Human beings operate on trust. No other species trusts at anywhere near the scale we do. Society would collapse without trust; indeed, society would have never formed without it. We trust continually, throughout our days, without even a second thought. And it’s not as if we have any choice. We trust the food in our supermarkets not to make us sick. We trust the people we pass on the street not to attack us. We trust banks not to steal our money. We trust other drivers not to hit us. Of course, as you read this you’re thinking about caveats and exceptions, but the reason you’re thinking about them is that they’re so rare. Unless you’re living in a lawless part of the planet, every day you’re blindly trusting millions of people, organizations, and institutions. That we hardly think about it is testament to how well the system actually works.
Think about your computer and all of the companies you are forced to trust, simply by using it. You trust the designers and manufacturers of the chips inside it, and the company that assembled it. In fact, you trust the entire supply chain, from the manufacturer to the company that sold it to you. You trust the company that wrote your operating system—likely Microsoft or Apple—and the companies that wrote the software you’re using. That includes applications like your browser and word processor, and security software like your antivirus program. You trust the Internet services you’re using: your e-mail provider, your social networking platforms, and any cloud services handling your data. You trust your Internet service provider, and the companies that designed, built, and installed your home router. There are easily dozens of companies you have no choice but to trust, along with the governments of the countries those companies are from. Any one of them has the capability to subvert your security and take advantage of you. Any one of them can have insecure processes that allow others to do the same.
You trust all of those entities because you have to, not because you think any of them are trustworthy. On the Internet, the universe of trustworthy actors is shrinking considerably. A 2017 survey illustrated that 70% of Americans believe it is at least somewhat likely that their phone calls and e-mails are being monitored by the government. People all over the world mistrust the NSA and the US in general.
That 2016 Obama cybersecurity report I talked about in Chapter 10 put it this way:
The success of the digital economy ultimately relies on individuals and organizations trusting computing technology and trusting the organizations that provide products and services that collect and retain data. That trust is less sturdy than it was several years ago because of incidents and successful breaches that have given rise to fears that corporate and personal data are being compromised and misused. Concern is increasing, too, about the ability of information systems to prevent data from being manipulated; the 2016 US election heightened public awareness of that issue. In most cases, data manipulation is a more dangerous threat than data theft.

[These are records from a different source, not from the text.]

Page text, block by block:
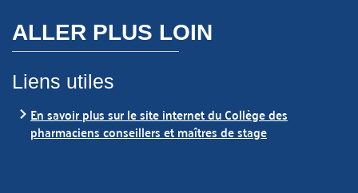
ALLER PLUS LOIN
Liens utiles
En savoir plus sur le site internet du Collège des
pharmaciens conseillers et maîtres de stage
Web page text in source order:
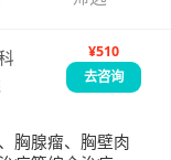
¥510
去咨询
胸腺瘤、胸壁肉
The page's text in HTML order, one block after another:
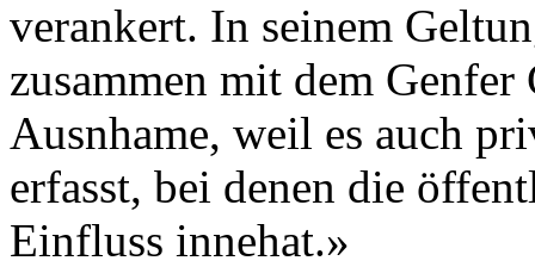
verankert. In seinem
zusammen mit dem Genfer
Ausnhame, weil es auch
erfasst, bei denen die
Einfluss innehat.»
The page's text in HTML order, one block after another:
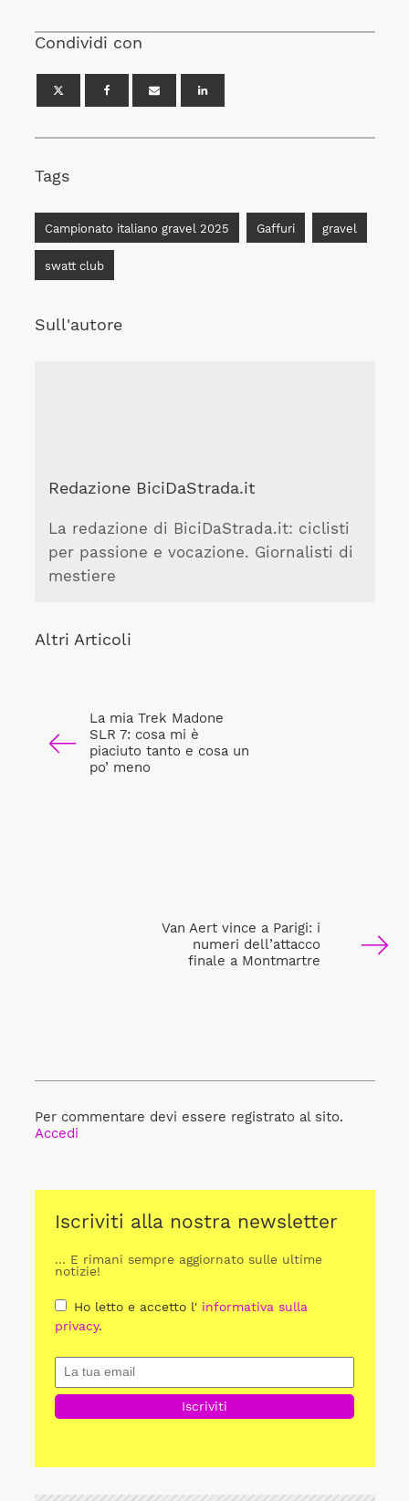
Condividi con
Tags
Campionato italiano gravel 2025 Gaffuri gravel
swatt club
Sull'autore
Redazione BiciDaStrada.it
La redazione di BiciDaStrada.it: ciclisti
per passione e vocazione. Giornalisti di
mestiere
Altri Articoli
La mia Trek Madone
SLR 7: cosa mi è
piaciuto tanto e cosa un
po’ meno
Van Aert vince a Parigi: i
numeri dell’attacco
finale a Montmartre
Per commentare devi essere registrato al sito.
Accedi
Iscriviti alla nostra newsletter
... E rimani sempre aggiornato sulle ultime
notizie!
Ho letto e accetto l' informativa sulla
privacy.
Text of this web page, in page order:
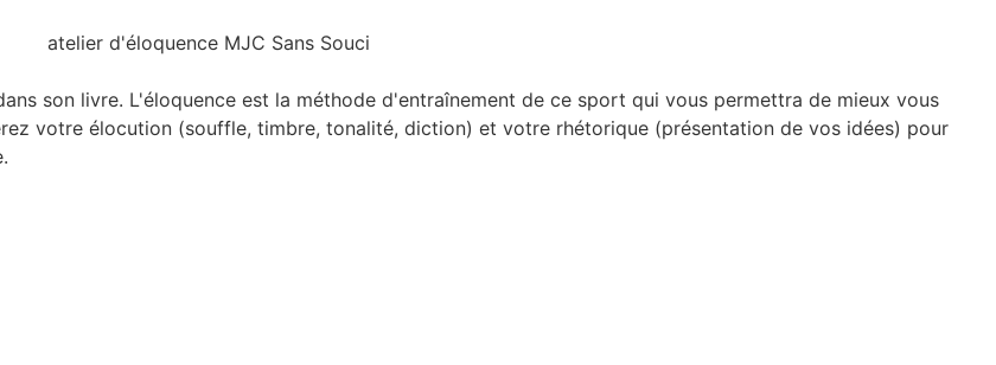
son livre. L'éloquence est la méthode d'entraînement de ce sport qui vous permettra de mieux vous
votre élocution (souffle, timbre, tonalité, diction) et votre rhétorique (présentation de vos idées) pour
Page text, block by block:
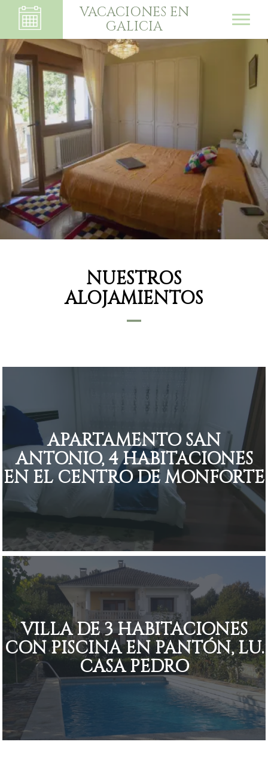
VACACIONES EN
GALICIA
NUESTROS
ALOJAMIENTOS
APARTAMENTO SAN
ANTONIO, 4 HABITACIONES
EN EL CENTRO DE MONFORTE
VILLA DE 3 HABITACIONES
CON PISCINA EN PANTÓN, LU.
CASA PEDRO
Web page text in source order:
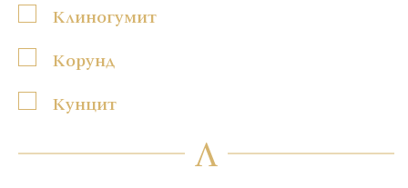
Клиногумит
Корунд
Кунцит
Л
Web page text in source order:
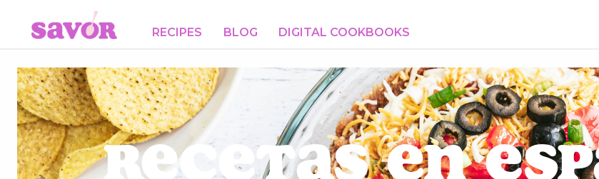
RECIPES BLOG DIGITAL COOKBOOKS
Recetas en
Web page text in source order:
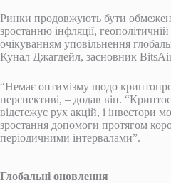
Ринки продовжують бути
зростанню інфляції,
очікуванням уповільнення
Кунал Джагдейл, засновник
“Немає оптимізму щодо
перспективі, – додав він.
відстежує рух акцій, і інвестори
зростання допомоги протягом
періодичними інтервалами”.
Глобальні оновлення
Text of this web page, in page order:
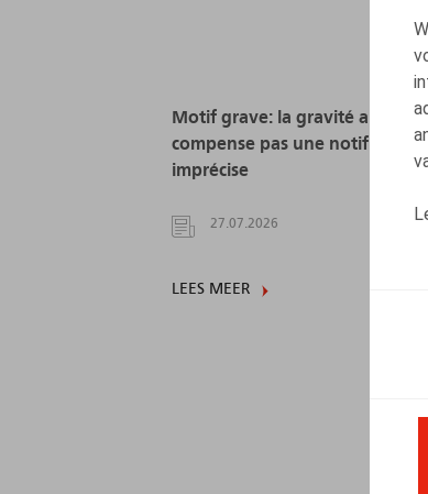
Motif grave: la gravité
compense pas une notification
imprécise
27.07.2026
LEES MEER
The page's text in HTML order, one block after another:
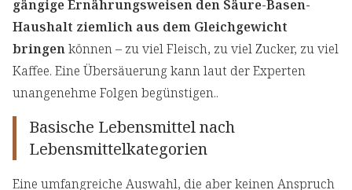
gängige Ernährungsweisen den Säure-Basen-
Haushalt ziemlich aus dem Gleichgewicht
bringenkönnen – zu viel Fleisch, zu viel Zucker, zu viel
Kaffee. Eine Übersäuerung kann laut der Experten
unangenehme Folgen begünstigen..
Basische Lebensmittel nach
Lebensmittelkategorien
Eine umfangreiche Auswahl, die aber keinen Anspruch
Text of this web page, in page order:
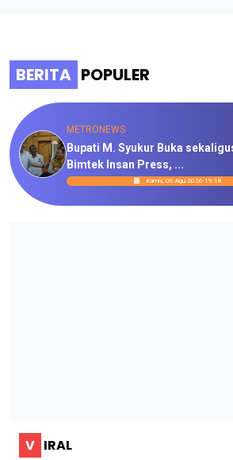
BERITA POPULER
METRONEWS
Bupati M. Syukur Buka
Bimtek Insan Press, ...
Kamis, 06 Agu 2026 19:18
V IRAL
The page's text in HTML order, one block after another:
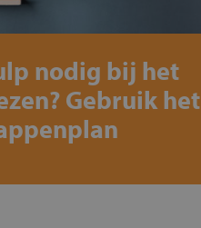
nodig bij het
Gebruik het
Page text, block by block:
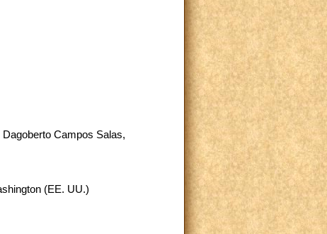
Campos Salas,
(EE. UU.)
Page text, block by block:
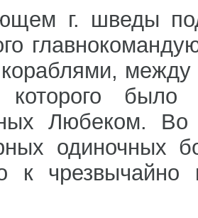
г. шведы
Любеком. Во
одиночных
к
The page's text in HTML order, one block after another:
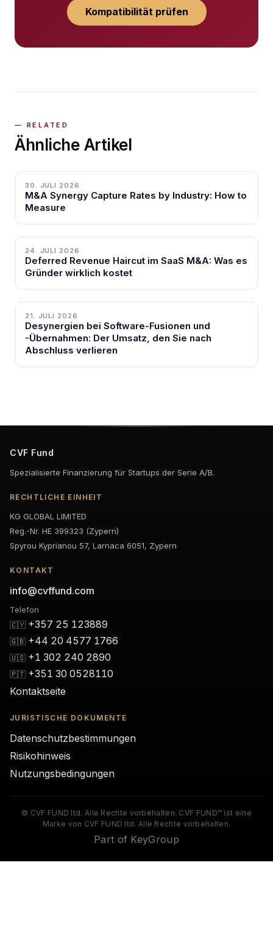
Kompatibilität prüfen
Ähnliche Artikel
30. JULI 2026
M&A Synergy Capture Rates by Industry: How to
Measure
24. JULI 2026
Deferred Revenue Haircut im SaaS M&A: Was es
Gründer wirklich kostet
21. JULI 2026
Desynergien bei Software-Fusionen und
-Übernahmen: Der Umsatz, den Sie nach
Abschluss verlieren
CVF Fund
Spezialisierte Finanzierung für Startups der Serie A/B.
RECHTLICHE EINHEIT
KG GLOBAL LIMITED
Reg.-Nr. HE 399323 (Zypern)
Spyrou Kyprianou 57, Larnaca 6051, Zypern
KONTAKT
info@cvffund.com
Telefon
🇨🇾 +357 25 123889
🇬🇧 +44 20 4577 1766
🇺🇸 +1 302 240 2890
🇵🇹 +351 30 0528110
Kontaktseite
JURISTISCHE DOKUMENTE
Datenschutzbestimmungen
Risikohinweis
Nutzungsbedingungen
© CVF FUND ltd. Alle Rechte vorbehalten. CVF FUND™ ist eine
Marke von CVF FUND ltd. Alle Rechte vorbehalten.
Part of KeyGroup
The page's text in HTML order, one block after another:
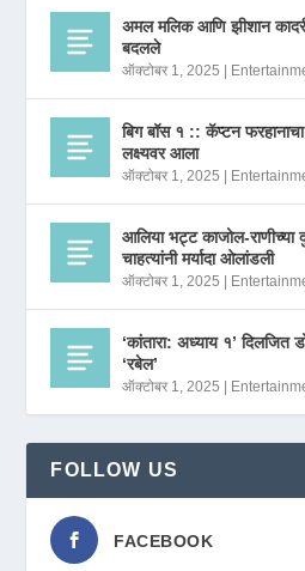
अमल मलिक आणि झीशान
बदलले
ऑक्टोबर 1, 2025
बिग बॉस १ :: कॅप्टन
लक्ष्यवर आला
ऑक्टोबर 1, 2025
आलिया भट्ट काजोल-राणीच्या
चाहत्यांनी मर्यादा ओलांडली
ऑक्टोबर 1, 2025
‘कांतारा: अध्याय १’ दिलजित
‘रबेल’
ऑक्टोबर 1, 2025
FOLLOW US
FACEBOOK
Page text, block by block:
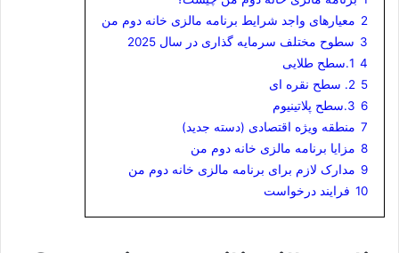
2 معیارهای واجد شرایط برنامه مالزی خانه دوم من
3 سطوح مختلف سرمایه گذاری در سال 2025
4 1.سطح طلایی
5 2. سطح نقره ای
6 3.سطح پلاتینیوم
7 منطقه ویژه اقتصادی (دسته جدید)
8 مزایا برنامه مالزی خانه دوم من
9 مدارک لازم برای برنامه مالزی خانه دوم من
10 فرایند درخواست
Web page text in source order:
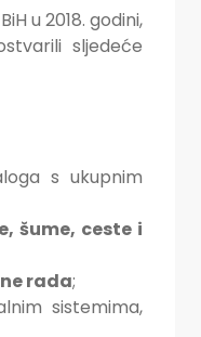
u 2018. godini,
sljedeće
s ukupnim
šume, ceste i
rada;
sistemima,
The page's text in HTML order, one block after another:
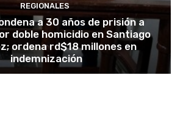
REGIONALES
a 30 años de prisión a
doble homicidio en Santiago
ordena rd$18 millones en
indemnización
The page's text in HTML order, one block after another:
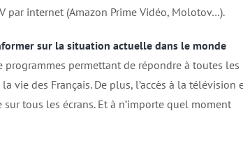
par internet (Amazon Prime Vidéo, Molotov…).
sur la situation actuelle dans le monde
permettant de répondre à toutes les
des Français. De plus, l’accès à la télévision
tous les écrans. Et à n’importe quel moment
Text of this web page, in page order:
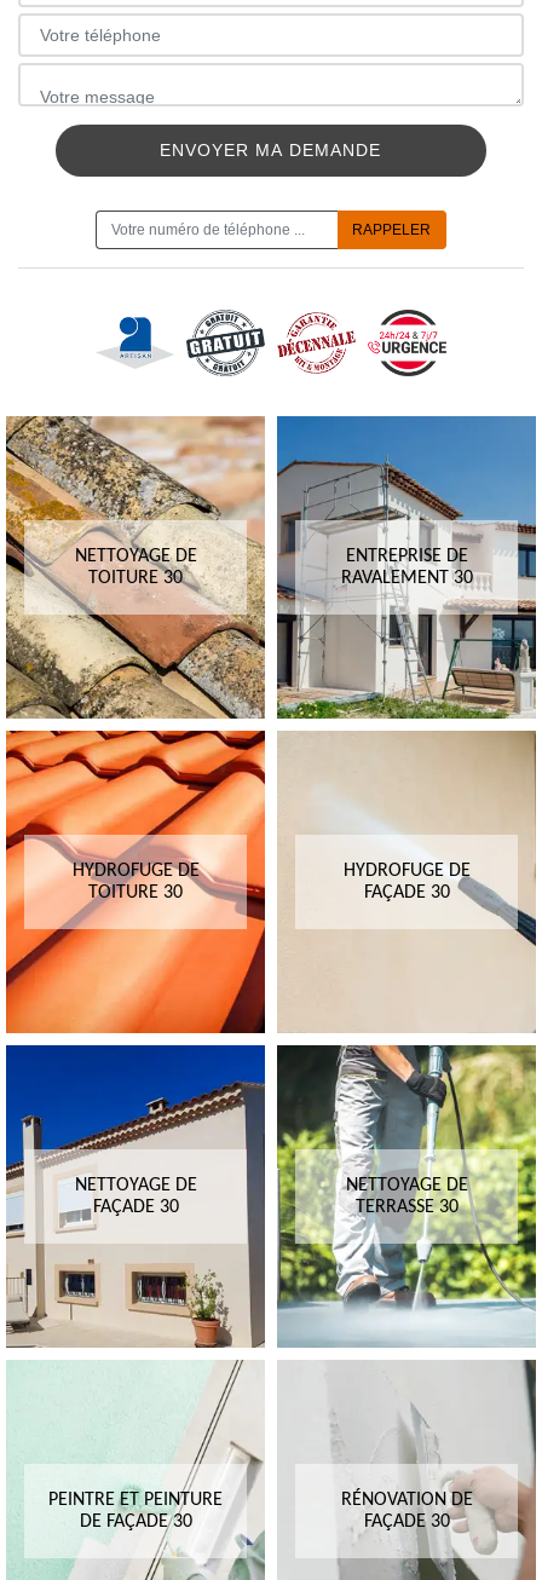
NETTOYAGE DE
TOITURE 30
ENTREPRISE DE
RAVALEMENT 30
HYDROFUGE DE
TOITURE 30
HYDROFUGE DE
FAÇADE 30
NETTOYAGE DE
FAÇADE 30
NETTOYAGE DE
TERRASSE 30
PEINTRE ET PEINTURE
DE FAÇADE 30
RÉNOVATION DE
FAÇADE 30
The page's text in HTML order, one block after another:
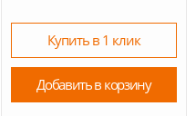
Купить в 1 клик
Добавить в корзину
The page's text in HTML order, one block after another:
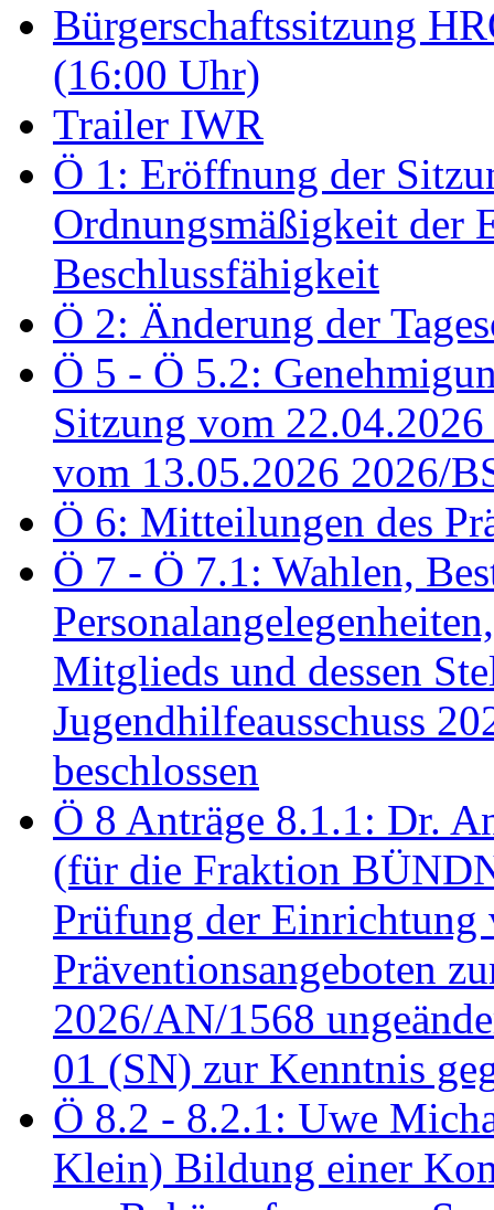
Bürgerschaftssitzung
(16:00 Uhr)
Trailer IWR
Ö 1: Eröffnung der
Ordnungsmäßigkeit der
Beschlussfähigkeit
Ö 2: Änderung der
Ö 5 - Ö 5.2:
Sitzung vom
vom 13.05.2026 2026/
Ö 6: Mitteilungen des
Ö 7 - Ö 7.1: Wahlen,
Mitglieds und dessen
Jugendhilfeausschuss
beschlossen
Ö 8 Anträge 8.1.1: Dr.
(für die Fraktion
Prüfung der Einrichtung
Präventionsangeboten
2026/AN/1568
01 (SN) zur Kenntnis
Ö 8.2 - 8.2.1: Uwe
Klein) Bildung einer
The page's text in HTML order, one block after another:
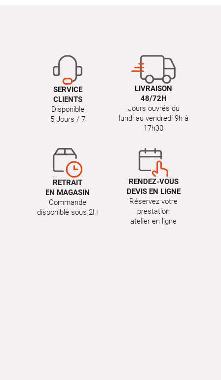
SERVICE
CLIENTS
Disponible
5 Jours / 7
LIVRAISON
48/72H
Jours ouvrés du
lundi au vendredi 9h à
17h30
RETRAIT
EN MAGASIN
Commande
disponible sous 2H
RENDEZ-VOUS
DEVIS EN LIGNE
Réservez votre
prestation
atelier en ligne
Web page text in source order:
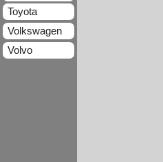
Toyota
Volkswagen
Volvo
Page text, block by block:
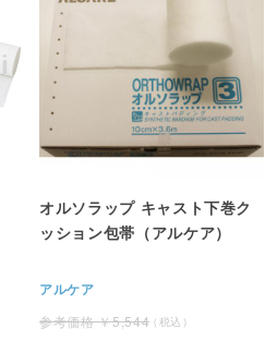
オルソラップ キャスト下巻ク
ッション包帯（アルケア）
アルケア
5,544
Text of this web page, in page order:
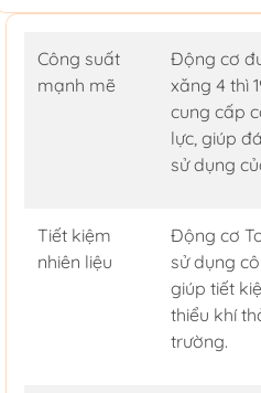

Right now, this mistrust isn’t too great. We’re still mostly able to ignore the risks and trust those governments and companies—or, at least, act like we do—because we don’t have much choice. We pretend that our Facebook feed is filled with posts from friends, not paid advertisements insinuated into our personal communications. We pretend that our search engines aren’t being manipulated by algorithms surreptitiously promoting commercial products. We pretend that the companies entrusted with our data aren’t using that data against our interests. We accept all of this because we really have no choice. We ignore all the secrecy because secrecy breeds suspicion.
So far, that’s worked. We use our computers and phones. We store our data in the cloud. We have private conversations on Facebook and email. We buy things over the Internet. We buy and use Internet-connected things. And we don’t think about it too much.
That could flip at any time. And if it does, it’s going to be bad. The ill effects from living in a low-trust society are considerable. Economies suffer. People suffer. Everything suffers.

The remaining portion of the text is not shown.